- [WHAT YOU NEED TO DO]:
Although the entries contain pictures, repeat only their words, exactly as written.

- [SOURCE DATA]:
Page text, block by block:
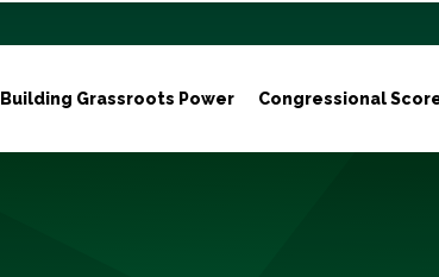
Building Grassroots Power Congressional
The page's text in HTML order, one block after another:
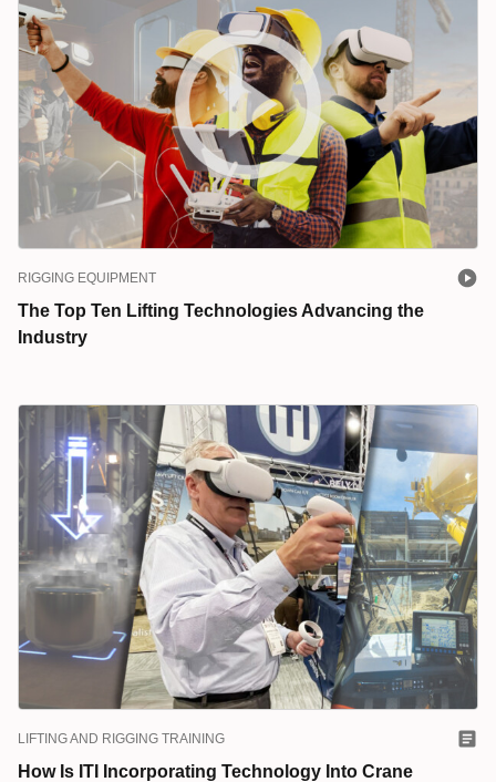
RIGGING EQUIPMENT
The Top Ten Lifting Technologies Advancing the
Industry
LIFTING AND RIGGING TRAINING
How Is ITI Incorporating Technology Into Crane

- [RESPONSE BELOW]:
Page text, block by block:
Building Grassroots Power Congressional
The page's text in HTML order, one block after another:
RIGGING EQUIPMENT
The Top Ten Lifting Technologies Advancing the
Industry
LIFTING AND RIGGING TRAINING
How Is ITI Incorporating Technology Into Crane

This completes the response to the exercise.